Crow and O’Neill, Introduction: Cautionary Tales about Change

Crow, Angela and Peggy O’Neill. “Introduction: Cautionary Tales about Change.” In A Field of Dreams: Independent Writing Programs and the Future of Composition Studies. Eds. O’Neill, Crow, and Burton. Logan: Utah State UP, 2002. 1-18.

This introduction provides an overview for some of the issues present in independent or stand-alone writing programs and departments. They argue that the move toward independent programs and departments allows the field the opportunity to define themselves as something other than different from literature. The authors, who along with Larry Burton have co-edited this edited collection, focus the book on the question, “What happens when rhet/comp separates from literature, forming two different departments?” They emphasize the importance of local context and histories in the formation and development of independent programs and departments, local situations that shape what the program or department looks like administratively, what kinds of programs it is responsible for, and how it is seen intellectually by itself and on campus. The chapters include descriptions of how individual independent writing programs were created and developed, relying on the case study and narrative to explain the challenges that the faculty and administrators of the stand-alone writing units faced. These local histories point to some of the issues and implications for the field to consider as writing faculty move into independent programs and departments, such as questions regarding tenure, staffing, and composition’s connection to service and teaching. The collected essays in show that, with independence, there is both loss and gain. The third section has scholars from the field comment on the implications for the discipline of independent writing programs and departments.

Quotes & Notes

“The creation of stand-alone writing units – whether programs or departments – provides us with an opportunity to define ourselves in new ways instead of against literature and literary scholarship. It is a chance to begin new and better academic traditions where we can enact what we value instead of spending our energy defending it” (9)

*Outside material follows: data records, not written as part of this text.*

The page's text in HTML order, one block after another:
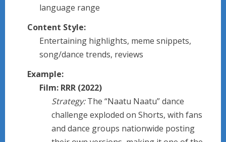
language range
Content Style:
Entertaining highlights, meme snippets,
song/dance trends, reviews
Example:
Film: RRR (2022)
Strategy:The “Naatu Naatu” dance
challenge exploded on Shorts, with fans
and dance groups nationwide posting
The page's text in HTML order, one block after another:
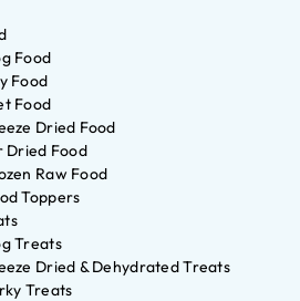
Food
Food
Food
Dried Food
Dried Food
Raw Food
Toppers
Treats
Dried & Dehydrated Treats
Treats
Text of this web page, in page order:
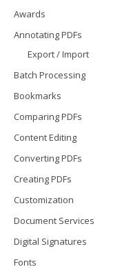
Awards
Annotating PDFs
Export / Import
Batch Processing
Bookmarks
Comparing PDFs
Content Editing
Converting PDFs
Creating PDFs
Customization
Document Services
Digital Signatures
Fonts
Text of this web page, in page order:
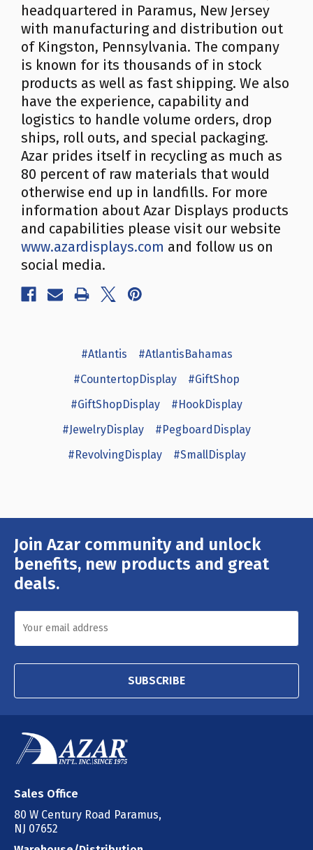
headquartered in Paramus, New Jersey
with manufacturing and distribution out
of Kingston, Pennsylvania. The company
is known for its thousands of in stock
products as well as fast shipping. We also
have the experience, capability and
logistics to handle volume orders, drop
ships, roll outs, and special packaging.
Azar prides itself in recycling as much as
80 percent of raw materials that would
otherwise end up in landfills. For more
information about Azar Displays products
and capabilities please visit our website
www.azardisplays.com and follow us on
social media.
#Atlantis
#AtlantisBahamas
#CountertopDisplay
#GiftShop
#GiftShopDisplay
#HookDisplay
#JewelryDisplay
#PegboardDisplay
#RevolvingDisplay
#SmallDisplay
Join Azar community and unlock
benefits, new products and great
deals.
Email
Address
SUBSCRIBE
Sales Office
80 W Century Road Paramus,
NJ 07652
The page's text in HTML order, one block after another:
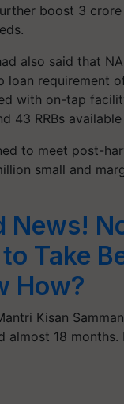
boost 3
also said that
requirement
with on-tap
43 RRBs
to meet post-
small and
News!
Take
How?
Kisan
almost 18
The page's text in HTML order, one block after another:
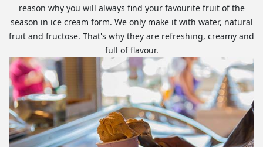
reason why you will always find your favourite fruit of the
season in ice cream form. We only make it with water, natural
fruit and fructose. That's why they are refreshing, creamy and
full of flavour.
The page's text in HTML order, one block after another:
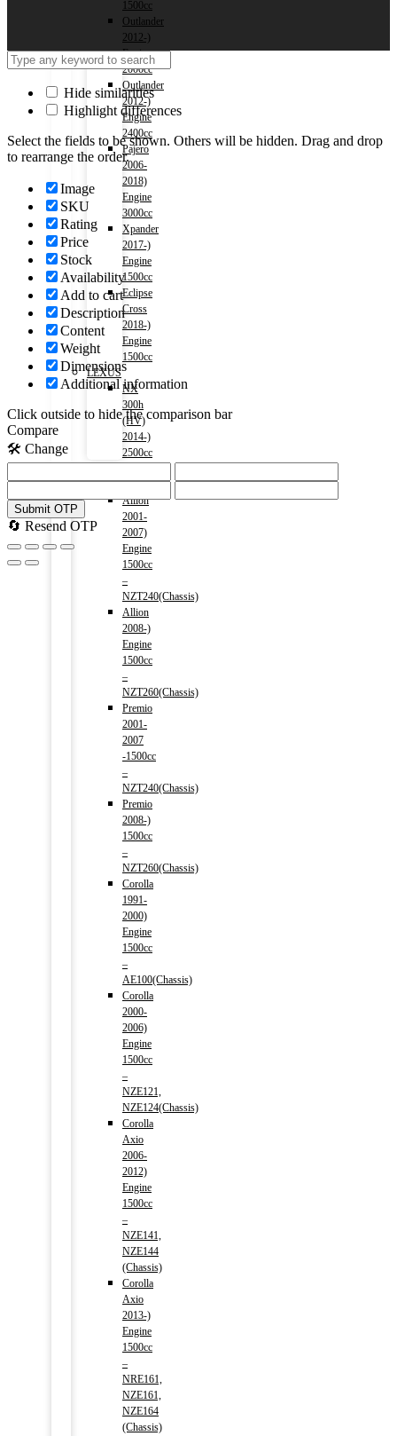
1500cc
Outlander
2012-)
Engine
2000cc
Outlander
2012-)
Engine
2400cc
Pajero
2006-
2018)
Engine
3000cc
Xpander
2017-)
Engine
1500cc
Eclipse
Cross
2018-)
Engine
1500cc
LEXUS
NX
300h
(HV)
2014-)
2500cc
Menu
TOYOTA
Allion
2001-
2007)
Engine
1500cc
–
NZT240(Chassis)
Allion
2008-)
Engine
1500cc
–
NZT260(Chassis)
Premio
2001-
2007
-1500cc
–
NZT240(Chassis)
Premio
2008-)
1500cc
–
NZT260(Chassis)
Corolla
1991-
2000)
Engine
1500cc
–
AE100(Chassis)
Corolla
2000-
2006)
Engine
1500cc
–
NZE121,
NZE124(Chassis)
Corolla
Axio
2006-
2012)
Engine
1500cc
–
NZE141,
NZE144
(Chassis)
Corolla
Axio
2013-)
Engine
1500cc
–
NRE161,
NZE161,
NZE164
(Chassis)
Hide similarities
Highlight differences
Select the fields to be shown. Others will be hidden. Drag and drop
to rearrange the order.
Image
SKU
Rating
Price
Stock
Availability
Add to cart
Description
Content
Weight
Dimensions
Additional information
Click outside to hide the comparison bar
Compare
🛠️ Change
Submit OTP
🔄 Resend OTP
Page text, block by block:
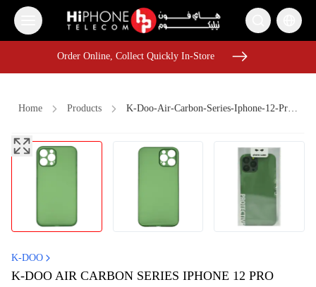
iPhone 17 Pro Max HK
Order Online, Collect Quickly In-Store
iPhone 17 Pro Max
Order Online, Collect Quickly In-Store
Home Products K-Doo-Air-Carbon-Series-Iphone-12-Pro-Max-Green
K-DOO
K-DOO AIR CARBON SERIES IPHONE 12 PRO
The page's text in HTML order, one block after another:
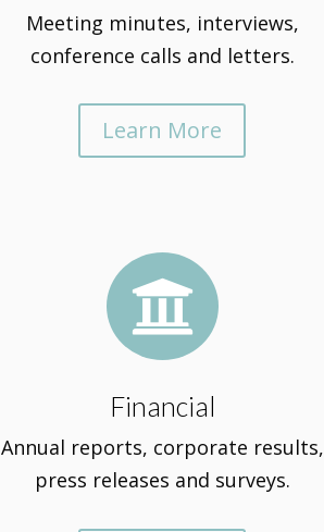
Meeting minutes, interviews,
conference calls and letters.
Learn More

Financial
Annual reports, corporate results,
press releases and surveys.
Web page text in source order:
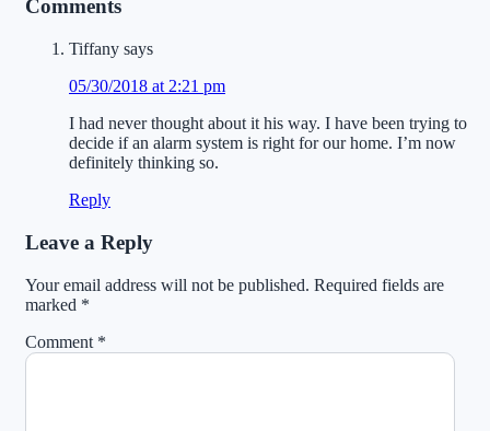
Interactions
Comments
Tiffany says
05/30/2018 at 2:21 pm
I had never thought about it his way. I have been trying to
decide if an alarm system is right for our home. I’m now
definitely thinking so.
Reply
Leave a Reply
Your email address will not be published. Required fields are
marked *
Comment *
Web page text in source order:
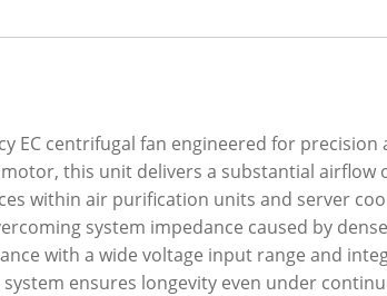
EC centrifugal fan engineered for
motor, this unit delivers a substantial
within air purification units and server
system impedance caused by
with a wide voltage input range and
ensures longevity even under
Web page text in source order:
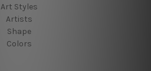
Art Styles
Artists
Shape
Colors
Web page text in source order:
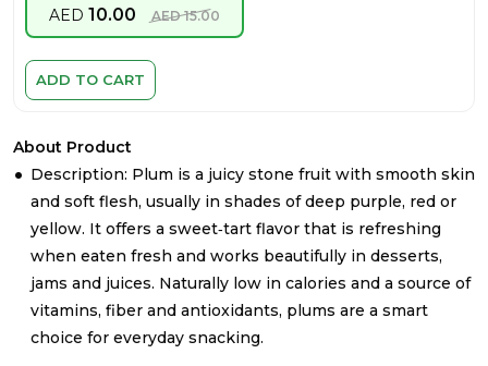
AED 10.00 AED15.00
ADD TO CART
About Product
Description: Plum is a juicy stone fruit with smooth skin
and soft flesh, usually in shades of deep purple, red or
yellow. It offers a sweet‑tart flavor that is refreshing
when eaten fresh and works beautifully in desserts,
jams and juices. Naturally low in calories and a source of
vitamins, fiber and antioxidants, plums are a smart
choice for everyday snacking.

thinking of Latour – how the field is defined by how it is acting in each particular local context.

June 23, 2009

Anderson, Prescribing the Life of the Mind

Anderson, Charles W. Prescribing the Life of the Mind. Madison: U of Wisconsin P, 1993.

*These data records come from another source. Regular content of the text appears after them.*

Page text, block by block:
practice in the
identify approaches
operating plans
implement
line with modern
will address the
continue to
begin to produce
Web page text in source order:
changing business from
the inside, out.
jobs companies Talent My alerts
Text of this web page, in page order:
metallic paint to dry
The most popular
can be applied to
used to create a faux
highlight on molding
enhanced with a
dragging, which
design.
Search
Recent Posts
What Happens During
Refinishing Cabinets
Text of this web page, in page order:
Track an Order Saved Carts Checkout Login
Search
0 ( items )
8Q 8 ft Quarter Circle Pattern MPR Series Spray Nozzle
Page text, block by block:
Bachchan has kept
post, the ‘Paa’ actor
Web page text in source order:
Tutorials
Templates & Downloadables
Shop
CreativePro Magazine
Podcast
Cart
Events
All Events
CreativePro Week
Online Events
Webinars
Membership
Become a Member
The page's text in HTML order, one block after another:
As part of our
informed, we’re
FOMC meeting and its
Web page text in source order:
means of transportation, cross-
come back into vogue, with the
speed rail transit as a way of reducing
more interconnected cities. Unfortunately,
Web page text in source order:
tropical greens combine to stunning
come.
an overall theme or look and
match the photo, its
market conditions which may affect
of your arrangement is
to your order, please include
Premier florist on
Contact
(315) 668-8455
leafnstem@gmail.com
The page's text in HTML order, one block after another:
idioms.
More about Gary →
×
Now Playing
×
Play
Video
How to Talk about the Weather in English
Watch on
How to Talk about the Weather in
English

Anderson offers his critique of the contemporary American university curriculum and offers his vision of an alternative that would bring the disciplines together under the pursuit of practical reason. Influenced by Dewey, Anderson believes that a unifying force in the university – one that brings together the disciplines – can only be taught through and by the disciplines, and so it is the duty of the faculty to create a core curriculum that threads together the different areas of intellectual and practical inquiry in a way that students will find coherent and meaningful. The free elective system, marked by a core curriculum where students take a wide variety of courses that don’t necessarily speak to each other, puts the onus on the students to find the coherence when they don’t even have a sense of the map of the breadth of university knowledge. Practical reason is characterized by ongoing, purpose-driven inquiry, self-reflexive thinking and the application of judgment – of deciding that some things are valuable and some things are not.

Quotable Quotes

Practical reason: “the activity of examinign a pattern of practice, and criticizing it, analytically, reflectively, with an eye to its improvement. Practical reason is a matter of distinguishing excellence and error. It also implies mastery, the effort to do something as well as it can be done” (97).

“The aim is not to fit the individual to the disciplines but to organize the disciplines so as to develop the capabilities of the individual” (90) – how does this speak to Latour?

“If we are going to teach something greater, we are going to have to teach it through the disciplines” (88) – the disciplines are instruments toward a larger goal

Practical reason: “being acutely self-conscious about our ideas of the purpose of a human enterprise and about the practices we institute to achieve them.” (4)

Notable Notes

the core of Anderson’s curriculum: civilization (how did we come to think as we do?); science (a theoretical framework for scientific reasoning); the human situation (social sciences); the humanities (beauty, form and function, elegant design, subtle ends, cultivate judgment); and practical studies (applied fields – what do you do and why do you do it.) all meant to go deep, to find connections and meanings

practical reason as an organizing principle teaches judgment – it is complex, not simple relativism or inclusiveness

goal of American university education – traditionally open to all to cultivate practical reason necessary for democracy; the goal should be not an all-knowing individual but a particular kind of craftsman, worker who brings good practice to a field, who has a particular habit of mind

contemporary university: teaches only a certain kind of critical, detached, observant knowledge

tension between the public function of the university (to educate the public) and the private function (inquiry by academics)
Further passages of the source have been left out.